Gareth: it was a very young scene, most people around the same age

That's not really my memory of it: I remember being struck by the age range. It's possibly true that the older people I saw wouldn't describe themselves as 'ravers' and so if you *do* meet a raver it's from the younger lot...?

Tim (Tim), Tuesday, 4 February 2003 14:28 (twenty-two years ago)

in this thread are we considering rave culture and club culture to be completely seperate entities? cause that's what it looks like.

michael wells (michael w.), Tuesday, 4 February 2003 14:37 (twenty-two years ago)

i was born in 1982 and live in dublin,so obviously i missed out on all this,but the fucked up thing was that when i was in 6th class (aged about 11)the fashion in school was for "raver" clothes,basically baggy jeans and tops,and all the kids would be coming into school calling themselves ravers,wearing x-worx,eclipse and petra motion jeans with smiley faces,pictures of guys smokings joints,etc,all over them...
this was in a middle class,fee paying school,and all the kids who had all the raver clothes became the jocks of the year who wouldn't touch drugs or go near a rave
its wierd to think of all these twelve year olds running around pronouncing themselves ravers and getting their mothers to buy them clothes with explicit drug references all over them...

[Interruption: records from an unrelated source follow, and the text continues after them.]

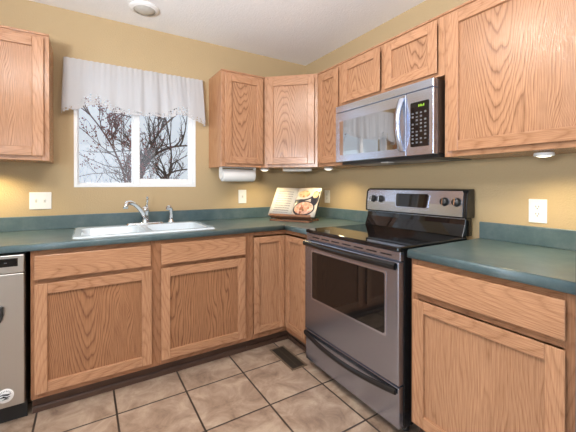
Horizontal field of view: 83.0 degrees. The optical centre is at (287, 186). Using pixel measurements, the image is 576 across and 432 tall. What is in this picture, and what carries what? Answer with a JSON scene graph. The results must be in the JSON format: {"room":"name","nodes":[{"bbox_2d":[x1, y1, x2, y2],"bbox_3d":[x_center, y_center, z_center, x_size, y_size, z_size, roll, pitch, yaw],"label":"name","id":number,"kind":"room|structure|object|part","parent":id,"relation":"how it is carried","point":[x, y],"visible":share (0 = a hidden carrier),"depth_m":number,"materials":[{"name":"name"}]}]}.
{"room":"kitchen","nodes":[
{"label":"kitchen","id":0,"kind":"room"},
{"bbox_2d":[0,0,305,217],"bbox_3d":[-1.496,0.037,2.375,4.140,2.537,0.140,0,0,-32],"label":"wall","id":1,"kind":"structure","parent":0,"point":[72,34],"depth_m":2.43,"materials":[{"name":"beige paint"}]},
{"bbox_2d":[0,25,53,163],"bbox_3d":[-1.775,-0.534,1.922,0.610,0.760,0.328,0,0,-32],"label":"upper cabinet","id":2,"kind":"object","parent":1,"relation":"attached to","point":[26,56],"visible":1,"depth_m":1.90,"materials":[{"name":"brown wood"}]},
{"bbox_3d":[-1.698,-0.529,1.797,0.458,0.599,0.004,0,0,-32],"label":"door panel","id":3,"kind":"part","parent":2,"relation":"part of","materials":[{"name":"brown wood"}]},
{"bbox_2d":[29,192,51,209],"bbox_3d":[-1.660,0.097,2.180,0.120,0.115,0.018,0,0,-32],"label":"light switch","id":4,"kind":"object","parent":1,"relation":"attached to","point":[37,200],"visible":1,"depth_m":2.18,"materials":[{"name":"white plastic"}]},
{"bbox_2d":[61,57,204,126],"bbox_3d":[-1.118,-0.691,2.469,0.990,0.381,0.090,0,0,-32],"label":"window valance","id":5,"kind":"object","parent":1,"relation":"attached to","point":[146,92],"visible":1,"depth_m":2.41,"materials":[{"name":"white fabric"}]},
{"bbox_3d":[-1.117,-0.578,2.468,0.990,0.156,0.087,0,0,-32],"label":"lace trim","id":6,"kind":"part","parent":5,"relation":"part of","materials":[{"name":"white fabric"}]},
{"bbox_2d":[74,104,195,186],"bbox_3d":[-1.164,-0.410,2.547,0.856,0.830,0.094,0,0,-32],"label":"window","id":7,"kind":"structure","parent":1,"relation":"in","point":[136,181],"depth_m":2.52,"materials":[{"name":"white plastic"}]},
{"bbox_3d":[-1.358,-0.410,2.457,0.387,0.786,0.033,0,0,-32],"label":"sash","id":8,"kind":"part","parent":7,"relation":"part of","materials":[{"name":"white plastic"}]},
{"bbox_3d":[-1.003,-0.410,2.630,0.452,0.786,0.033,0,0,-32],"label":"sash","id":9,"kind":"part","parent":7,"relation":"part of","materials":[{"name":"white plastic"}]},
{"bbox_2d":[0,207,367,231],"bbox_3d":[-0.762,0.245,2.198,2.799,0.094,0.934,0,0,-32],"label":"backsplash","id":10,"kind":"structure","parent":1,"relation":"attached to","point":[28,223],"depth_m":2.48,"materials":[{"name":"teal laminate"}]},
{"bbox_2d":[209,69,264,168],"bbox_3d":[-0.433,-0.538,2.756,0.381,0.760,0.328,0,0,-32],"label":"upper cabinet","id":11,"kind":"object","parent":1,"relation":"attached to","point":[236,99],"visible":1,"depth_m":2.63,"materials":[{"name":"brown wood"}]},
{"bbox_2d":[219,167,255,181],"bbox_3d":[-0.419,-0.099,2.725,0.310,0.116,0.102,0,0,-32],"label":"paper towel holder","id":12,"kind":"object","parent":11,"relation":"attached to","point":[238,175],"visible":0.99,"depth_m":2.68,"materials":[{"name":"white paper"}]},
{"bbox_3d":[-0.352,-0.533,2.627,0.333,0.701,0.022,0,0,-32],"label":"door","id":13,"kind":"part","parent":11,"relation":"part of","materials":[{"name":"brown wood"}]},
{"bbox_3d":[-0.355,-0.533,2.631,0.231,0.599,0.004,0,0,-32],"label":"door panel","id":14,"kind":"part","parent":11,"relation":"part of","materials":[{"name":"brown wood"}]},
{"bbox_2d":[238,190,245,202],"bbox_3d":[-0.412,0.092,2.955,0.078,0.122,0.018,0,0,-32],"label":"light switch","id":15,"kind":"object","parent":1,"relation":"attached to","point":[241,193],"visible":1,"depth_m":2.95,"materials":[{"name":"white plastic"}]},
{"bbox_2d":[256,74,339,169],"bbox_3d":[0.073,-0.538,2.898,0.638,0.760,0.621,0,0,-32],"label":"upper cabinet","id":16,"kind":"object","parent":1,"relation":"attached to","point":[291,101],"visible":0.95,"depth_m":2.67,"materials":[{"name":"brown wood"}]},
{"bbox_3d":[0.020,-0.533,2.669,0.398,0.701,0.022,0,0,12],"label":"door","id":17,"kind":"part","parent":16,"relation":"part of","materials":[{"name":"brown wood"}]},
{"bbox_3d":[0.021,-0.533,2.675,0.296,0.599,0.005,0,0,11],"label":"door panel","id":18,"kind":"part","parent":16,"relation":"part of","materials":[{"name":"brown wood"}]},
{"bbox_3d":[0.024,-0.531,2.690,0.446,0.748,0.018,0,0,12],"label":"frame","id":19,"kind":"part","parent":16,"relation":"part of","materials":[{"name":"brown wood"}]},
{"bbox_2d":[283,169,311,171],"bbox_3d":[0.084,-0.146,2.920,0.260,0.023,0.040,0,0,11],"label":"light bar","id":20,"kind":"object","parent":16,"relation":"attached to","point":[285,170],"visible":0.94,"depth_m":2.90,"materials":[{"name":"beige plastic"}]},
{"bbox_2d":[0,339,419,431],"bbox_3d":[-0.093,1.265,-0.010,4.000,0.100,5.400,0,0,-32],"label":"floor","id":21,"kind":"structure","parent":0,"point":[253,390],"depth_m":1.79,"materials":[{"name":"tile"}]},
{"bbox_2d":[0,251,30,423],"bbox_3d":[-1.737,0.774,1.732,0.597,0.868,0.602,0,0,-32],"label":"dishwasher","id":22,"kind":"object","parent":21,"relation":"on","point":[15,325],"visible":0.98,"depth_m":1.62,"materials":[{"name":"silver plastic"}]},
{"bbox_2d":[0,307,3,322],"bbox_3d":[-1.400,0.628,1.581,0.026,0.079,0.016,0,0,-32],"label":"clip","id":23,"kind":"object","parent":22,"relation":"attached to","point":[1,308],"visible":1,"depth_m":1.58,"materials":[{"name":"black plastic"}]},
{"bbox_2d":[0,389,13,403],"bbox_3d":[-1.388,1.031,1.595,0.068,0.068,0.008,0,0,-32],"label":"magnet","id":24,"kind":"object","parent":22,"relation":"attached to","point":[6,395],"visible":1,"depth_m":1.60,"materials":[{"name":"white plastic"}]},
{"bbox_3d":[-1.593,0.763,1.500,0.597,0.657,0.047,0,0,-32],"label":"door","id":25,"kind":"part","parent":22,"relation":"part of","materials":[{"name":"silver metal"}]},
{"bbox_3d":[-1.592,0.386,1.497,0.597,0.090,0.049,0,0,-32],"label":"control panel","id":26,"kind":"part","parent":22,"relation":"part of","materials":[{"name":"silver metal"}]},
{"bbox_3d":[-1.631,1.159,1.562,0.597,0.100,0.015,0,0,-32],"label":"toe panel","id":27,"kind":"part","parent":22,"relation":"part of","materials":[{"name":"black plastic"}]},
{"bbox_2d":[30,233,249,413],"bbox_3d":[-0.957,0.769,2.257,1.243,0.875,0.632,0,0,-32],"label":"base cabinet","id":28,"kind":"object","parent":21,"relation":"on","point":[105,318],"visible":0.88,"depth_m":1.93,"materials":[{"name":"brown wood"}]},
{"bbox_3d":[-1.071,0.420,1.826,0.561,0.125,0.022,0,0,-32],"label":"drawer","id":29,"kind":"part","parent":28,"relation":"part of","materials":[{"name":"brown wood"}]},
{"bbox_3d":[-1.069,0.791,1.828,0.565,0.570,0.022,0,0,-32],"label":"door","id":30,"kind":"part","parent":28,"relation":"part of","materials":[{"name":"brown wood"}]},
{"bbox_3d":[-1.072,0.791,1.833,0.463,0.468,0.004,0,0,-32],"label":"door panel","id":31,"kind":"part","parent":28,"relation":"part of","materials":[{"name":"brown wood"}]},
{"bbox_3d":[-0.833,1.191,2.060,1.243,0.032,0.012,0,0,-32],"label":"shoe moulding","id":32,"kind":"part","parent":28,"relation":"part of","materials":[{"name":"brown wood"}]},
{"bbox_2d":[0,207,367,253],"bbox_3d":[-0.762,0.264,2.198,2.799,0.131,0.934,0,0,-32],"label":"countertop","id":33,"kind":"structure","parent":28,"relation":"on","point":[28,233],"depth_m":2.29,"materials":[{"name":"teal laminate"}]},
{"bbox_2d":[72,221,214,238],"bbox_3d":[-0.979,0.365,2.235,0.830,0.165,0.515,0,0,-32],"label":"sink","id":34,"kind":"object","parent":33,"relation":"in","point":[113,230],"visible":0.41,"depth_m":2.26,"materials":[{"name":"white ceramic"}]},
{"bbox_2d":[123,197,163,224],"bbox_3d":[-1.091,0.179,2.364,0.159,0.205,0.355,0,0,23],"label":"faucet","id":35,"kind":"object","parent":34,"relation":"on","point":[144,211],"visible":1,"depth_m":2.39,"materials":[{"name":"silver metal"}]},
{"bbox_3d":[-1.079,0.172,2.304,0.038,0.150,0.260,0,0,8],"label":"spout","id":36,"kind":"part","parent":35,"relation":"part of","materials":[{"name":"silver metal"}]},
{"bbox_3d":[-1.064,0.275,2.430,0.260,0.012,0.062,0,0,-32],"label":"deck plate","id":37,"kind":"part","parent":35,"relation":"part of","materials":[{"name":"silver metal"}]},
{"bbox_2d":[166,205,173,222],"bbox_3d":[-0.912,0.213,2.517,0.053,0.136,0.072,0,0,18],"label":"sprayer","id":38,"kind":"object","parent":34,"relation":"on","point":[169,207],"visible":1,"depth_m":2.51,"materials":[{"name":"silver metal"}]},
{"bbox_2d":[269,213,318,222],"bbox_3d":[0.052,0.185,2.749,0.380,0.209,0.198,0,0,28],"label":"book stand","id":39,"kind":"object","parent":33,"relation":"on","point":[277,217],"visible":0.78,"depth_m":2.67,"materials":[{"name":"brown wood"}]},
{"bbox_2d":[268,188,322,217],"bbox_3d":[0.059,0.134,2.761,0.444,0.243,0.178,0,0,28],"label":"cookbook","id":40,"kind":"object","parent":39,"relation":"on","point":[297,201],"visible":0.87,"depth_m":2.75,"materials":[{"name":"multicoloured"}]},
{"bbox_3d":[-0.544,0.418,2.153,0.566,0.127,0.022,0,0,-32],"label":"drawer","id":41,"kind":"part","parent":28,"relation":"part of","materials":[{"name":"brown wood"}]},
{"bbox_3d":[-0.544,0.789,2.155,0.566,0.568,0.022,0,0,-32],"label":"door","id":42,"kind":"part","parent":28,"relation":"part of","materials":[{"name":"brown wood"}]},
{"bbox_3d":[-0.547,0.789,2.160,0.464,0.466,0.004,0,0,-32],"label":"door panel","id":43,"kind":"part","parent":28,"relation":"part of","materials":[{"name":"brown wood"}]},
{"bbox_2d":[246,230,307,351],"bbox_3d":[0.035,0.767,2.705,0.912,0.875,0.919,0,0,-32],"label":"base cabinet","id":44,"kind":"object","parent":21,"relation":"on","point":[277,258],"visible":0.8,"depth_m":2.40,"materials":[{"name":"brown wood"}]},
{"bbox_3d":[-0.139,0.714,2.406,0.257,0.693,0.022,0,0,-32],"label":"door","id":45,"kind":"part","parent":44,"relation":"part of","materials":[{"name":"brown wood"}]},
{"bbox_3d":[-0.142,0.714,2.411,0.175,0.611,0.004,0,0,-32],"label":"door panel","id":46,"kind":"part","parent":44,"relation":"part of","materials":[{"name":"brown wood"}]},
{"bbox_3d":[-0.052,1.191,2.332,0.368,0.030,0.375,0,0,-32],"label":"shoe moulding","id":47,"kind":"part","parent":44,"relation":"part of","materials":[{"name":"brown wood"}]},
{"bbox_3d":[0.055,0.714,2.360,0.022,0.693,0.260,0,0,-32],"label":"door","id":48,"kind":"part","parent":44,"relation":"part of","materials":[{"name":"brown wood"}]},
{"bbox_3d":[0.060,0.714,2.362,0.004,0.611,0.178,0,0,-32],"label":"door panel","id":49,"kind":"part","parent":44,"relation":"part of","materials":[{"name":"brown wood"}]},
{"bbox_2d":[270,345,306,370],"bbox_3d":[-0.003,1.204,2.292,0.124,0.004,0.316,0,0,-32],"label":"floor vent","id":50,"kind":"object","parent":21,"relation":"in","point":[285,355],"visible":1,"depth_m":2.28,"materials":[{"name":"brown metal"}]},
{"bbox_2d":[303,188,474,430],"bbox_3d":[0.573,0.611,2.010,0.692,1.193,0.773,0,0,-32],"label":"range","id":51,"kind":"object","parent":21,"relation":"on","point":[358,278],"visible":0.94,"depth_m":1.82,"materials":[{"name":"silver metal"}]},
{"bbox_3d":[0.316,0.574,1.851,0.001,0.320,0.623,0,0,-32],"label":"window trim","id":52,"kind":"part","parent":51,"relation":"part of","materials":[{"name":"black glass"}]},
{"bbox_3d":[0.298,0.376,1.839,0.044,0.036,0.749,0,0,-32],"label":"door handle","id":53,"kind":"part","parent":51,"relation":"part of","materials":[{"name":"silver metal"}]},
{"bbox_3d":[0.299,0.981,1.845,0.046,0.052,0.747,0,0,-32],"label":"drawer handle","id":54,"kind":"part","parent":51,"relation":"part of","materials":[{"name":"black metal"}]},
{"bbox_3d":[0.335,1.050,1.864,0.036,0.196,0.761,0,0,-32],"label":"storage drawer","id":55,"kind":"part","parent":51,"relation":"part of","materials":[{"name":"silver metal"}]},
{"bbox_3d":[0.334,0.651,1.862,0.040,0.586,0.765,0,0,-32],"label":"oven door","id":56,"kind":"part","parent":51,"relation":"part of","materials":[{"name":"silver metal"}]},
{"bbox_3d":[0.339,0.332,1.864,0.026,0.046,0.765,0,0,-32],"label":"vent trim","id":57,"kind":"part","parent":51,"relation":"part of","materials":[{"name":"silver metal"}]},
{"bbox_3d":[0.624,0.088,2.399,0.026,0.055,0.056,9,-5,-32],"label":"knob","id":58,"kind":"part","parent":51,"relation":"part of","materials":[{"name":"black plastic"}]},
{"bbox_3d":[0.661,0.088,2.339,0.026,0.055,0.056,9,-5,-32],"label":"knob","id":59,"kind":"part","parent":51,"relation":"part of","materials":[{"name":"black plastic"}]},
{"bbox_2d":[306,224,466,251],"bbox_3d":[0.564,0.296,2.004,0.583,0.022,0.773,0,0,-32],"label":"cooktop","id":60,"kind":"object","parent":51,"relation":"in","point":[379,237],"depth_m":1.88,"materials":[{"name":"black glass"}]},
{"bbox_3d":[0.797,0.099,2.147,0.018,0.146,0.729,0,0,-32],"label":"control panel","id":61,"kind":"part","parent":51,"relation":"part of","materials":[{"name":"silver metal"}]},
{"bbox_3d":[0.805,0.183,2.153,0.011,0.008,0.741,0,0,-32],"label":"backguard trim","id":62,"kind":"part","parent":51,"relation":"part of","materials":[{"name":"silver metal"}]},
{"bbox_3d":[0.920,0.090,1.923,0.026,0.055,0.056,9,-5,-32],"label":"knob","id":63,"kind":"part","parent":51,"relation":"part of","materials":[{"name":"black plastic"}]},
{"bbox_3d":[0.959,0.090,1.860,0.026,0.055,0.056,9,-5,-32],"label":"knob","id":64,"kind":"part","parent":51,"relation":"part of","materials":[{"name":"black plastic"}]},
{"bbox_2d":[412,258,575,431],"bbox_3d":[0.993,0.772,1.429,0.632,0.875,0.611,0,0,-32],"label":"base cabinet","id":65,"kind":"object","parent":21,"relation":"on","point":[490,353],"visible":0.86,"depth_m":1.23,"materials":[{"name":"brown wood"}]},
{"bbox_3d":[0.738,0.805,1.273,0.004,0.472,0.461,0,0,-32],"label":"door panel","id":66,"kind":"part","parent":65,"relation":"part of","materials":[{"name":"brown wood"}]},
{"bbox_3d":[0.733,0.424,1.268,0.022,0.129,0.563,0,0,-32],"label":"drawer","id":67,"kind":"part","parent":65,"relation":"part of","materials":[{"name":"brown wood"}]},
{"bbox_2d":[407,222,575,294],"bbox_3d":[0.991,0.267,1.424,0.639,0.131,0.618,0,0,-32],"label":"countertop","id":68,"kind":"structure","parent":65,"relation":"on","point":[543,257],"depth_m":1.41,"materials":[{"name":"teal laminate"}]},
{"bbox_2d":[575,346,575,431],"bbox_3d":[1.151,0.680,1.149,0.659,1.060,0.016,0,0,-32],"label":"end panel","id":69,"kind":"object","parent":21,"relation":"on","point":[575,346],"visible":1,"depth_m":0.98,"materials":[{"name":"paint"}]},
{"bbox_2d":[29,0,425,65],"bbox_3d":[-0.093,-1.272,-0.020,4.280,0.100,5.680,0,0,-32],"label":"ceiling","id":70,"kind":"structure","parent":0,"point":[302,32],"depth_m":2.42,"materials":[{"name":"white paint"}]},
{"bbox_2d":[129,0,159,16],"bbox_3d":[-0.991,-1.217,2.248,0.196,0.028,0.196,0,0,-32],"label":"recessed light","id":71,"kind":"object","parent":70,"relation":"in","point":[144,8],"visible":1,"depth_m":2.22,"materials":[{"name":"white plastic"}]},
{"bbox_2d":[306,0,575,239],"bbox_3d":[1.702,0.043,1.018,0.140,2.537,5.540,0,0,-32],"label":"wall","id":72,"kind":"structure","parent":0,"point":[504,187],"depth_m":1.94,"materials":[{"name":"beige paint"}]},
{"bbox_2d":[325,190,329,202],"bbox_3d":[0.365,0.095,3.029,0.009,0.118,0.075,0,0,-32],"label":"wall outlet","id":73,"kind":"object","parent":72,"relation":"attached to","point":[327,192],"visible":1,"depth_m":3.02,"materials":[{"name":"beige plastic"}]},
{"bbox_2d":[318,62,370,167],"bbox_3d":[0.442,-0.537,2.598,0.328,0.760,0.290,0,0,-32],"label":"upper cabinet","id":74,"kind":"object","parent":72,"relation":"attached to","point":[329,80],"visible":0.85,"depth_m":2.52,"materials":[{"name":"brown wood"}]},
{"bbox_3d":[0.317,-0.532,2.520,0.004,0.599,0.142,0,0,-32],"label":"door panel","id":75,"kind":"part","parent":74,"relation":"part of","materials":[{"name":"brown wood"}]},
{"bbox_3d":[0.312,-0.532,2.517,0.022,0.701,0.244,0,0,-32],"label":"door","id":76,"kind":"part","parent":74,"relation":"part of","materials":[{"name":"brown wood"}]},
{"bbox_3d":[0.330,-0.531,2.529,0.019,0.748,0.290,0,0,-32],"label":"frame","id":77,"kind":"part","parent":74,"relation":"part of","materials":[{"name":"brown wood"}]},
{"bbox_2d":[341,13,444,105],"bbox_3d":[0.732,-0.752,2.130,0.328,0.327,0.808,0,0,-32],"label":"upper cabinet","id":78,"kind":"object","parent":72,"relation":"attached to","point":[416,54],"visible":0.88,"depth_m":1.96,"materials":[{"name":"brown wood"}]},
{"bbox_3d":[0.494,-0.747,2.224,0.022,0.282,0.364,0,0,-32],"label":"door","id":79,"kind":"part","parent":78,"relation":"part of","materials":[{"name":"brown wood"}]},
{"bbox_3d":[0.499,-0.747,2.227,0.004,0.180,0.262,0,0,-32],"label":"door panel","id":80,"kind":"part","parent":78,"relation":"part of","materials":[{"name":"brown wood"}]},
{"bbox_2d":[336,77,471,165],"bbox_3d":[0.686,-0.357,2.095,0.442,0.417,0.776,0,0,-32],"label":"microwave","id":81,"kind":"object","parent":78,"relation":"attached to","point":[406,124],"visible":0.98,"depth_m":1.89,"materials":[{"name":"silver metal"}]},
{"bbox_3d":[0.517,-0.344,2.091,0.037,0.347,0.605,0,0,-32],"label":"door","id":82,"kind":"part","parent":81,"relation":"part of","materials":[{"name":"silver metal"}]},
{"bbox_3d":[0.625,-0.348,1.831,0.060,0.297,0.036,0,0,-32],"label":"handle","id":83,"kind":"part","parent":81,"relation":"part of","materials":[{"name":"silver metal"}]},
{"bbox_3d":[0.722,-0.342,1.760,0.037,0.347,0.169,0,0,-32],"label":"control panel","id":84,"kind":"part","parent":81,"relation":"part of","materials":[{"name":"silver metal"}]},
{"bbox_3d":[0.704,-0.745,1.886,0.022,0.282,0.359,0,0,-32],"label":"door","id":85,"kind":"part","parent":78,"relation":"part of","materials":[{"name":"brown wood"}]},
{"bbox_3d":[0.709,-0.745,1.889,0.004,0.180,0.257,0,0,-32],"label":"door panel","id":86,"kind":"part","parent":78,"relation":"part of","materials":[{"name":"brown wood"}]},
{"bbox_2d":[444,0,575,159],"bbox_3d":[1.115,-0.533,1.515,0.328,0.760,0.640,0,0,-32],"label":"upper cabinet","id":87,"kind":"object","parent":72,"relation":"attached to","point":[510,65],"visible":0.99,"depth_m":1.44,"materials":[{"name":"brown wood"}]},
{"bbox_2d":[533,152,554,156],"bbox_3d":[1.117,-0.138,1.419,0.076,0.022,0.076,0,0,-32],"label":"puck light","id":88,"kind":"object","parent":87,"relation":"attached to","point":[539,154],"visible":1,"depth_m":1.39,"materials":[{"name":"white plastic"}]},
{"bbox_2d":[479,222,575,250],"bbox_3d":[1.255,0.248,1.587,0.018,0.094,0.618,0,0,-32],"label":"backsplash","id":89,"kind":"structure","parent":72,"relation":"attached to","point":[565,239],"depth_m":1.63,"materials":[{"name":"teal laminate"}]},
{"bbox_2d":[529,199,546,223],"bbox_3d":[1.241,0.123,1.618,0.009,0.118,0.078,0,0,-32],"label":"wall outlet","id":90,"kind":"object","parent":72,"relation":"attached to","point":[537,207],"visible":1,"depth_m":1.61,"materials":[{"name":"white plastic"}]},
{"bbox_2d":[533,204,541,217],"bbox_3d":[1.239,0.123,1.617,0.002,0.068,0.034,0,0,-32],"label":"receptacle","id":91,"kind":"object","parent":90,"relation":"attached to","point":[537,208],"depth_m":1.62,"materials":[{"name":"white plastic"}]},
{"label":"outside","id":92,"kind":"structure","parent":0,"visible":0},
{"bbox_3d":[-6.260,1.962,13.703,28.000,0.400,23.600,0,0,-32],"label":"snow","id":93,"kind":"object","parent":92,"visible":0},
{"bbox_2d":[79,141,126,182],"bbox_3d":[-3.030,0.448,5.160,1.468,2.695,0.527,0,0,-42],"label":"shrub","id":94,"kind":"object","parent":93,"relation":"on","point":[100,170],"visible":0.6,"depth_m":5.19,"materials":[{"name":"brown plant"}]},
{"bbox_2d":[79,95,164,182],"bbox_3d":[-1.815,0.232,3.253,1.170,3.142,0.426,0,0,-32],"label":"bare tree","id":95,"kind":"object","parent":93,"relation":"on","point":[109,116],"visible":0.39,"depth_m":3.33,"materials":[{"name":"brown plant"}]},
{"bbox_2d":[79,106,186,182],"bbox_3d":[-1.882,0.054,4.676,0.848,3.491,1.708,0,0,40],"label":"bare tree","id":96,"kind":"object","parent":93,"relation":"on","point":[150,141],"visible":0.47,"depth_m":4.51,"materials":[{"name":"brown plant"}]}
]}

robin (robin), Tuesday, 4 February 2003 14:40 (twenty-two years ago)

also,like ed i go to free parties now,there is a great free party scene in ireland at the moment,my only connection with something similar to "raves"
i won't bore you with the details,but i wrote quite a bit about it towards the tail end of the thread at Stop blaming ravers for drug use!

robin (robin), Tuesday, 4 February 2003 14:42 (twenty-two years ago)

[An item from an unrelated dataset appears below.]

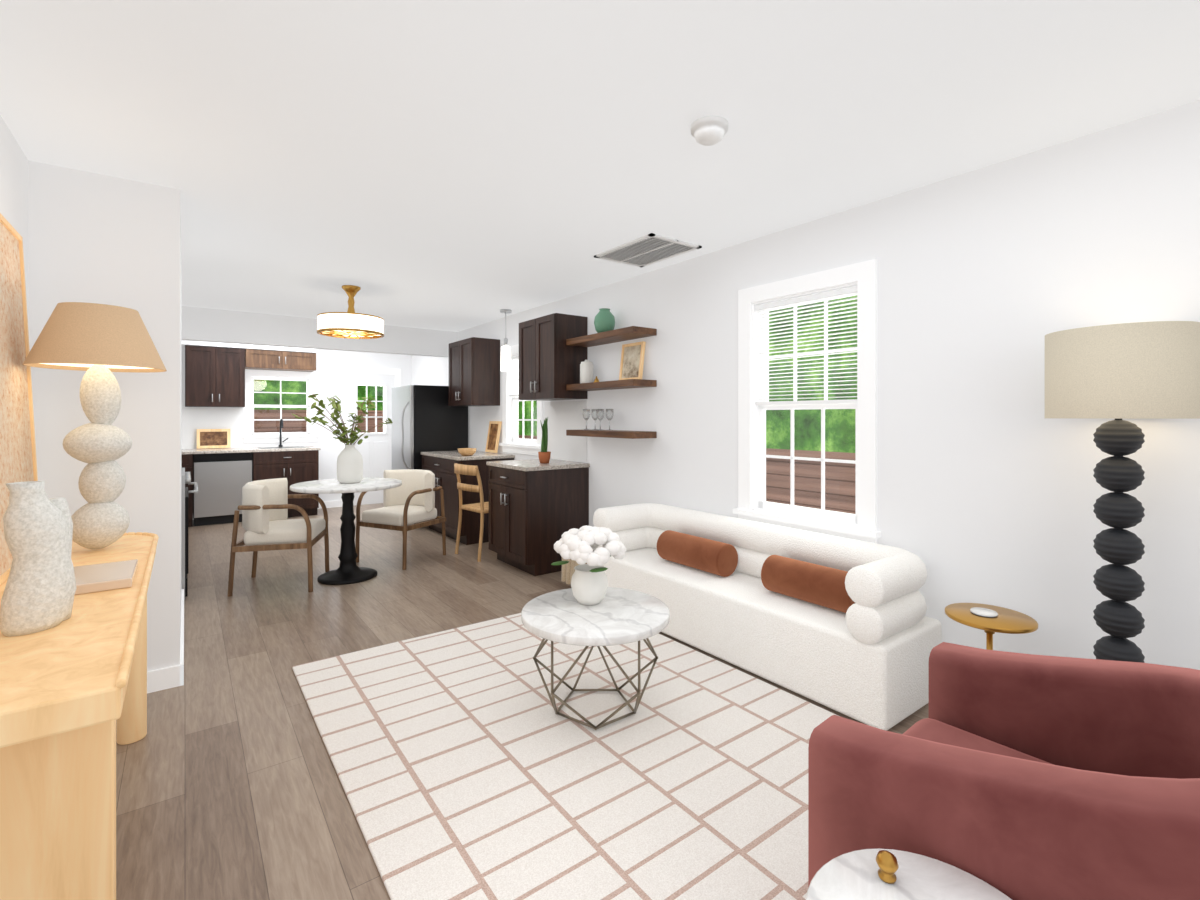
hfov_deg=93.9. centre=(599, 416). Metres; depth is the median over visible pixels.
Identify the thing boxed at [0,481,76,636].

yeah michael id agree with that. all the clubs and the scene you mention is post rave. the rise of the superclub wasnt till 94/95 and that worked in a house continuum rather than a rave continuum, and yes house has not experienced the boom bust that rave did. raves bust was unusual, in that the whole thing ground to a halt. usually there is more turnover...as people drop off new people come in. it was unusual in that everybody seemed to drop off at once. the jungle/HH split covers up the fact that both scenes together were smaller than the rave scene, because people just moved out alltogether

stevem is right in that breakbeathardcore was referred to as 'jungle techno' certainly as far as back as early 92 and probably 91, but jungle as a tangible entity, separate from rave wasnt until late 93

gareth (gareth), Tuesday, 4 February 2003 14:42 (twenty-two years ago)

and yeah club culture conquered the mainstream whereas rave sort of was in parallel to the mainstream. this was a lot to do with the formalizing of it, the going legit, the realisation that £ could be made long term

gareth (gareth), Tuesday, 4 February 2003 14:44 (twenty-two years ago)

haha 'jungle techno'! i'd forgotten about that term...you see what i mean about the confusion - a lot of people did make such a big deal about these terms then - more so than people do now with electroclash and such

robin your experience sounds similar to how 12 years olds now get their parents to buy them skate, metal and punk clothes...and you see 8 years olds in Slipknot or Nirvana T-shirts even if they've never even heard the music properly or really understand the difference between said acts. i'm not really opposed to this but it is quite funny. it would be like me wearing a Metallica shirt when i was a kid basically...and indeed when i was around 11 or 12 i was wearing the most awful clothers ever, mostly influenced by rave culture (yes, tie-dye shirts, fluorescent sweatpants, hooded tops with stupid psychedelic patterns on them...absolutely terrifying stuff. the difference was i didnt wear bands as brands until around 16 but maybe i was uncommon in that respect)

stevem (blueski), Tuesday, 4 February 2003 14:50 (twenty-two years ago)

i think the thing i find wierdest about it is how explicitly drug related it was,all these kids pointing to tops with a smily face smoking a joint and asking their mothers to buy it...

robin (robin), Tuesday, 4 February 2003 14:53 (twenty-two years ago)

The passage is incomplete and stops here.